This repository contains both the code and the report on the implementation and understanding of the Proximal Policy Optimization (PPO) algorithm in the game Super Mario Bros
Proximal Policy Optimization (PPO) is a type of Reinforcement Learning algorithm that has gained significant attention in recent years. It addresses some of the challenges faced by earlier policy gradient methods, providing more stable and consistent training.

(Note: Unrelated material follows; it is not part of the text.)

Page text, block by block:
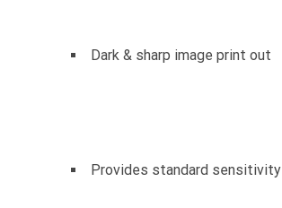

In this repository, PPO is applied to train an agent to navigate the challenges and adversaries in Super Mario Bros. For a detailed understanding and hands-on examples, it's highly recommended to read the report provided.
- Python 3.x
- pip
Follow these steps to get up and running:
-
Clone the repository:
git clone <https://github.com/Alex-Hawking/PPO_Super_Mario_Bros.git> cd <PPO_Super_Mario_Bros>
-
Create a virtual environment:
python3 -m venv venv
(Would highly recommend)
-
Activate the virtual environment:
- Linux/Mac:
source venv/bin/activate
- Windows:
.\venv\Scripts\activate
- Linux/Mac:
-
Install the required packages:
pip install -r requirements.txt
-
Directory structure
Ensure your directory is structured as below:
├── PPO_Super_Mario_Bros/ │ ├── main.py │ ├── src/ │ ├── model/ │ | ├── checkpoints/
-
Device setup
Ensure you device is correctly set by following the steps at the stop of
src/agent.py
After you've installed the prerequisites and have you directory set up correctly, you can run the agent:
python main.py
This will begin training a model using the default hyperparameters. However you can make changes to the hyperparameters and functionality of the model by changing variables located at the top of main.py
.
I have included a partially trained model in the checkpoints folder, it should be able to complete level 1 :)
To understand what these do and how they work I would recommending reading the short report I wrote on PPO and its implementation in Super Mario Bros.